Sebastian appeared to consider Kutone's words, then replied, "Newest Solarian Chronicles?"

Excitement leapt up her throat and burst out, "Yes! With the wizard and the missing staff, the necromancer in the tower—but the king back home and—and they just made it into a board game, right? With plans in the future for a full tabletop scenario—oh." She barely caught Sebastian's wide-eyed stare in the edges of the moonlight above them. "Oh." Hadn't she just learned to keep her emotions in check? She exhaled deeply, hoping to blow away her outburst. "I—I haven't read it yet. Moved here before I could pick it up from the bookstore."

To her surprise—and embarrassment—Sebastian chuckled, amused. "Weirdo," he said.

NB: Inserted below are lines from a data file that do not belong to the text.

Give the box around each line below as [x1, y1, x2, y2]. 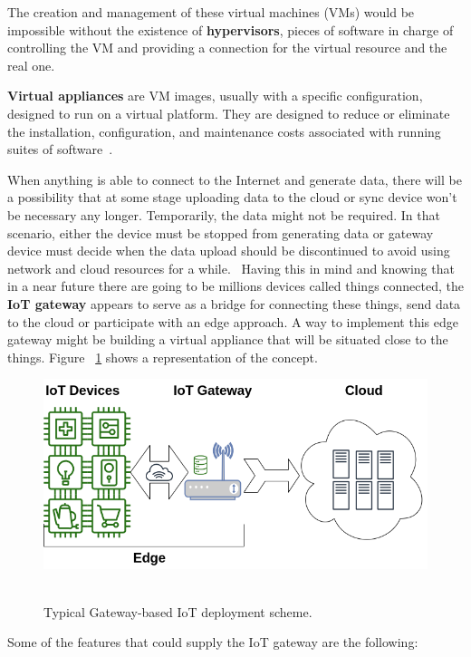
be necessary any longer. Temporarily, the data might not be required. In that [7, 205, 440, 224]
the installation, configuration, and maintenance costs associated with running [7, 121, 441, 140]
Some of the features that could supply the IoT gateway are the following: [7, 633, 418, 652]
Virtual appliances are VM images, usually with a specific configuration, [7, 86, 423, 105]
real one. [7, 55, 55, 74]
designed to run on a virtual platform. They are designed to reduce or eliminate [7, 103, 450, 122]
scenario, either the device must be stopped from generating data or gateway [7, 223, 434, 242]
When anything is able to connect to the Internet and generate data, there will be [7, 169, 462, 188]
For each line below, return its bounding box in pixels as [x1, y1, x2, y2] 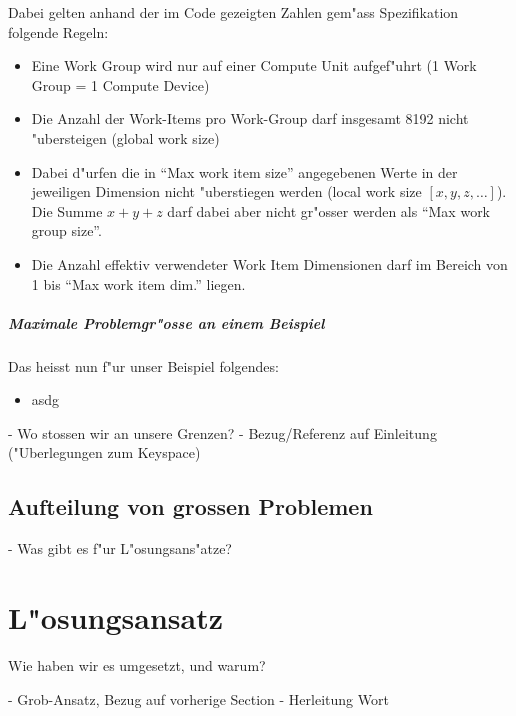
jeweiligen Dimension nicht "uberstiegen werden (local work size [31, 181, 422, 202]
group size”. [31, 220, 102, 241]
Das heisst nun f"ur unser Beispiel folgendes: [8, 355, 279, 376]
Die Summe [31, 200, 103, 221]
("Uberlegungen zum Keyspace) [8, 442, 201, 463]
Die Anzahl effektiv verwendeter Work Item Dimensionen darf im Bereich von [31, 253, 508, 274]
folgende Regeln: [8, 21, 109, 42]
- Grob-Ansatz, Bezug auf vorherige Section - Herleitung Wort [8, 688, 389, 709]
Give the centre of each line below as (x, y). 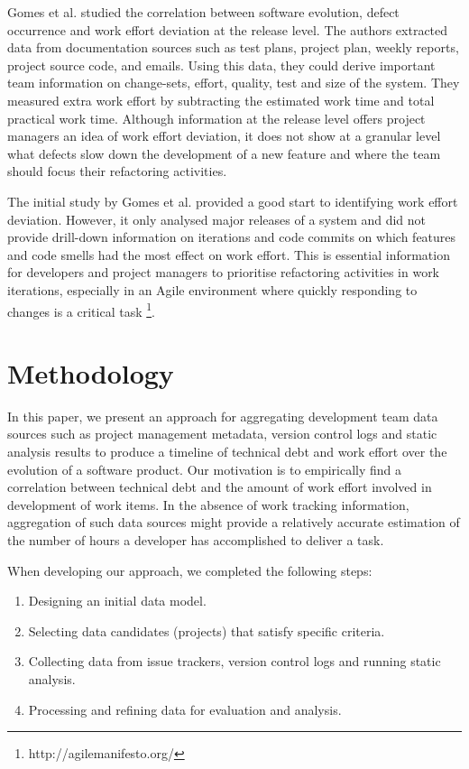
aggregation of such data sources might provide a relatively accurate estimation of (234, 522)
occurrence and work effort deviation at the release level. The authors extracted (228, 29)
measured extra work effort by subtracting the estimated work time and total (221, 100)
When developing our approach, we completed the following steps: (190, 570)
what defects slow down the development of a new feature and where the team (224, 153)
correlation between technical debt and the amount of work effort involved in (220, 487)
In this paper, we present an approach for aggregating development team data (223, 416)
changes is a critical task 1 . (81, 310)

"I'm aware," Kutone replied, drawing her arms around herself. "I'm sorry."

"Don't be. I meant it in the nicest way possible."

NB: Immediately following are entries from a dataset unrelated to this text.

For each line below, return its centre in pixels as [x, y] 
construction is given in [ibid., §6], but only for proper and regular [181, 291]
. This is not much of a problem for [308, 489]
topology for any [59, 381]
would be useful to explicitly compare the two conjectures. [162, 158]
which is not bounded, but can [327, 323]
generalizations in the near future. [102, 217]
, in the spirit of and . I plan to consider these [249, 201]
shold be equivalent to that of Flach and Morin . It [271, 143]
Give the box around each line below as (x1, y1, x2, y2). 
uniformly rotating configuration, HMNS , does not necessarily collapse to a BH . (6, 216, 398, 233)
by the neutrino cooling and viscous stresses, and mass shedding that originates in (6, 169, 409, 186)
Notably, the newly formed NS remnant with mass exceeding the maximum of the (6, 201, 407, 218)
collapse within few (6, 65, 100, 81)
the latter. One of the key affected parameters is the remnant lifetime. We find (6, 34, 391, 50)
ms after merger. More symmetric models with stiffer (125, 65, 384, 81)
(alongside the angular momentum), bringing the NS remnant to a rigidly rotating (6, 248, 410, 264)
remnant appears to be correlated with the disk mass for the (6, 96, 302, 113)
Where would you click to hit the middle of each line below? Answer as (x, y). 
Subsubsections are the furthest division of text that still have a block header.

She cast him a baleful expression. "You sure know how to rub salt into an open wound."

His amusement faded. "Sorry." An apologetic glumness shadowed his features. "I mean—I should have said—because it was kinda cu—no. Sorry. Just sorry."

Hand pressed over his face, he marched further away from Kutone, equally downcast by the sudden sour tone. But then, he stopped again, inhaled deeply, and tried one more time. "I was trying to say, I have the book. You can borrow it, if you want."

She turned sharply in her spot. "You're sure?"

"Just don't catch me on a bad day." He raised his hand. "Don't be a stranger."

"Same to you."

As Sebastian stalked away into the night, Kutone mentally revised her notes—he almost said I was cute?—and shook her head, denying the prickly warmth in her cheeks with a long breath. Honestly, good thing he stopped himself, because Kutone had no idea how to deal with the innocent confusion poking at the seams of her guarded conscience. She tingled in an almost-foreign way, like her body relived a past memory to which she had no access—no, she rejected her own access.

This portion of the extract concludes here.